What is Usage-Based Pricing?

A billing model that meters each AI prompt, token, or task against a per-model rate card instead of bundling unlimited usage into a flat subscription.

Usage-Based Pricing | The Wise Operator

What It Is

Usage-based pricing is the AI industry’s name for charging by the meter rather than by the seat. Under the older subscription model, a developer or team paid a flat monthly fee and could run as many prompts as they wanted up to a soft cap or a vague “fair use” line. Under usage-based pricing, every prompt routes through a per-model rate card. Cheap models cost a fraction of a cent, frontier reasoning models cost several cents per request, and long-horizon agent runs can cost dollars in a single task. The invoice arrives at the end of the month, and the size is whatever you actually spent.

GitHub Copilot’s June 1, 2026 switch made the model visible to a mass developer audience for the first time. Premium request units, the flat allowance that previously absorbed most prompts, were replaced by “AI Credits” denominated against each model’s API rate. The change did not raise prices on a flat-rate basis. It removed the ceiling that hid the true cost.

How It Actually Works

A usage-based plan does two things at once. It maps every action you take to a billable unit, usually tokens, requests, or compute-seconds. Then it multiplies that unit by the model’s published rate. A code completion against a small, fast model might cost a small fraction of the rate card. A reasoning request against a frontier model can cost a hundred times more. Agent runs that loop through tool use, retrieval, and multi-step planning multiply faster, because each loop is another billable call.

The mechanism that makes the bills feel surprising is rarely the rate card itself. It is the loop. A single user action can fan out into dozens of underlying model calls if the tool is doing planning, retrieval, or self-correction behind the surface. Vendors choose how much of that loop to disclose, and the choice shapes whether the meter feels honest or hidden.

Why It Matters Right Now

The AI industry can no longer afford to give frontier capabilities away under a flat fee. Frontier inference costs more per call than a year ago, agent workflows consume many calls per task, and the gap between what users will pay and what vendors spend has widened past the point where loss-leader pricing pays for itself. The shift to usage-based plans is the industry harmonizing what the customer sees with what the vendor pays. It is also, less politely, an admission that the prior flat tier was a subsidy that funded user habits more than it funded sustainable products.

A Concrete Operator Scenario

An operator runs a small team that built a habit on flat-rate Copilot. Five engineers ran roughly two hundred prompts a day against the frontier model and a few thousand completions, paying $100 a month total. After the switch, the first week’s metered run lands at $1,400 projected for the month. The work is the same. The cost is now fourteen times the seat price.
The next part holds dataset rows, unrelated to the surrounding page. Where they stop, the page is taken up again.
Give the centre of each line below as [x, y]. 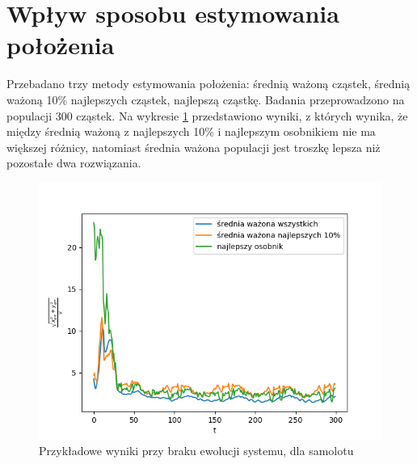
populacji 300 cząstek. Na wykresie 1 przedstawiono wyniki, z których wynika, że [207, 115]
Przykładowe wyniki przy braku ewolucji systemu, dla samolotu [196, 451]
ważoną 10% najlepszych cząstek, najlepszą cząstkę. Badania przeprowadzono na [206, 99]
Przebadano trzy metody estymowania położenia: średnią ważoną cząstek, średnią [208, 84]
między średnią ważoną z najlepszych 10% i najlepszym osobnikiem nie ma [191, 131]
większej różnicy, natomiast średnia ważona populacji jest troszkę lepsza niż [194, 147]
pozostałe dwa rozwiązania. [74, 163]
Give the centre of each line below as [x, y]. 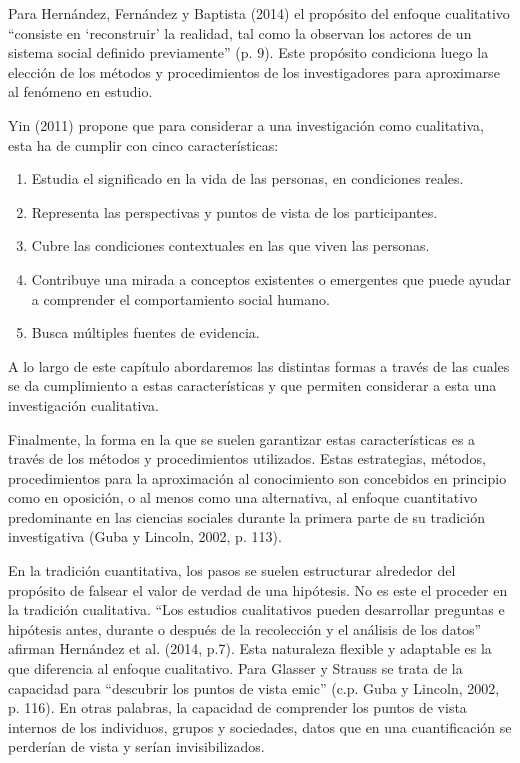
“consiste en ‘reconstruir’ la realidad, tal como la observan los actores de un [240, 32]
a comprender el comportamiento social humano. [180, 298]
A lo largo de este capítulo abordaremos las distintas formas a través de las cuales [259, 365]
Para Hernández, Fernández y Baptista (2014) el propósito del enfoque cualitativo [259, 13]
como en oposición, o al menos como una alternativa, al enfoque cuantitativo [243, 497]
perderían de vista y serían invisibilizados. [136, 746]
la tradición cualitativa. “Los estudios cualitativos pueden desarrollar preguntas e [256, 609]
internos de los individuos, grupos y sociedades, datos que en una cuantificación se [260, 726]
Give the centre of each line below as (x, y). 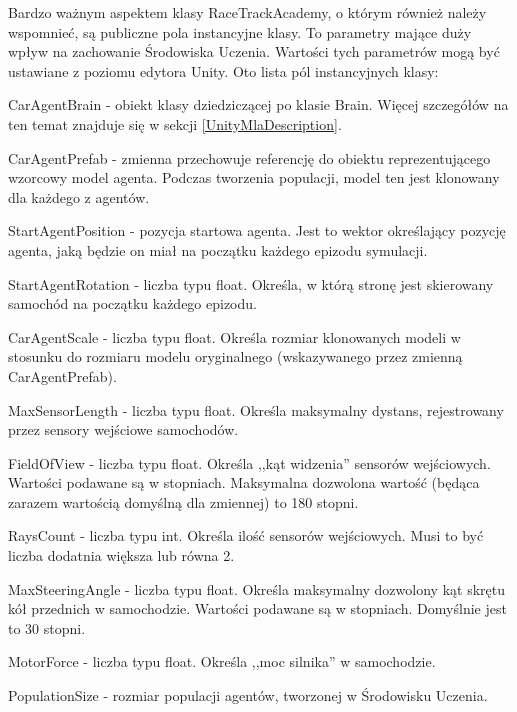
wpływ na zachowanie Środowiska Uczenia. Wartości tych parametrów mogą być (254, 51)
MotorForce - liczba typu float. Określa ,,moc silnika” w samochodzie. (222, 661)
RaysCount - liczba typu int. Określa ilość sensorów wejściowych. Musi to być (246, 535)
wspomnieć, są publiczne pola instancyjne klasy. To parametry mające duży (240, 31)
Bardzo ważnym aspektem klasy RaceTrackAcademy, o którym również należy (247, 12)
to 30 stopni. (47, 627)
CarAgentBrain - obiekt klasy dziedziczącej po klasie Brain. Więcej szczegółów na (258, 104)
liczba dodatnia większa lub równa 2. (121, 555)
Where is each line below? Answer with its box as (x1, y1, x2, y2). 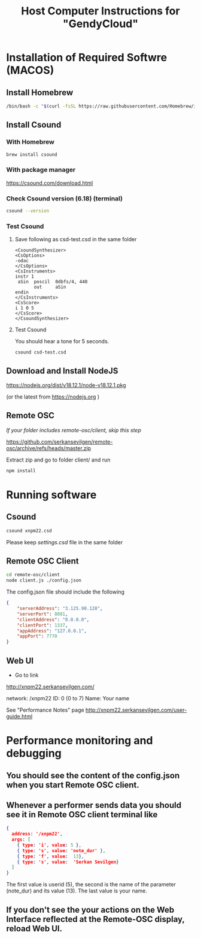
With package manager (6, 166, 76, 174)
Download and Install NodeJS (6, 365, 118, 376)
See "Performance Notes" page (6, 706, 85, 714)
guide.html (6, 712, 33, 720)
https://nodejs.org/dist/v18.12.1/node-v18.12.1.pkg (6, 382, 127, 389)
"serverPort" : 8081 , (17, 611, 68, 617)
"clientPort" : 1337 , (17, 622, 68, 628)
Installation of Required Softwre (6, 51, 167, 64)
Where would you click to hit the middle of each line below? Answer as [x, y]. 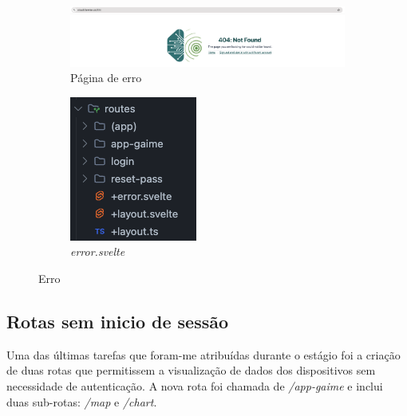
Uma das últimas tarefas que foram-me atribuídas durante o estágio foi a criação [203, 354]
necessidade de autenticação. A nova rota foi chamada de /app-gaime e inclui [195, 386]
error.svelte [98, 251]
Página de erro [106, 78]
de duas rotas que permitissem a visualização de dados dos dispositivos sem [191, 370]
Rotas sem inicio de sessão [118, 322]
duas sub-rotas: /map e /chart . [82, 401]
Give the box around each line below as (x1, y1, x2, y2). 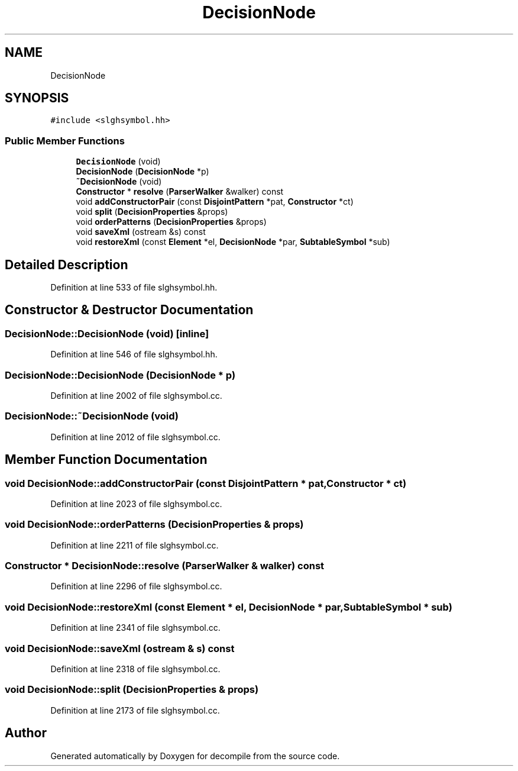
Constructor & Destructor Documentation (5, 302, 254, 318)
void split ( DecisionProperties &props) (76, 207, 228, 217)
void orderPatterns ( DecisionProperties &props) (76, 217, 267, 227)
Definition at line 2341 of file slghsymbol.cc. (50, 622, 221, 633)
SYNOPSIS (5, 91, 69, 106)
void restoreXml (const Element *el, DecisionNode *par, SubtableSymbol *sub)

The operator has three real moves. They can keep the workflow and absorb the bill, which is fine if the AI is producing fifteen times its cost in finished work. They can audit the loop, identify which prompts route to which models, and cap the frontier model behind explicit operator approval so the cheap model handles the bulk of completions. They can shift parts of the workflow to a token-budget discipline, where each engineer carries a daily soft cap that surfaces the meter before the bill does. The right move depends on what the work is actually worth, and on how much of the prior usage was reflexive rather than necessary.

How TWO Uses It

The TWO use of usage-based pricing is not as a billing topic. It is as a formation topic. A flat subscription teaches the operator to ignore the meter, because the meter does not exist on the invoice. A metered plan teaches the operator to weigh each prompt, because each prompt has a visible number next to it. Both shape habits, and the habits compound. After a year on a flat plan the operator’s instinct is to ask the model first and think later. After a year on a metered plan the instinct flips, because the meter trained it.

The Scott-perspective sentence is this: I prefer the metered plan for serious work even when it costs more, because it tells me the truth about what each request is worth. The flat plan lets the AI do my thinking on credit. The metered plan keeps the price of thinking visible, which keeps me deciding what is worth thinking about. The same logic ties this term to agent-loop-cost and to compute-commitment: when the upstream cost is fixed and the downstream cost is metered, the operator is the one absorbing the change in regime.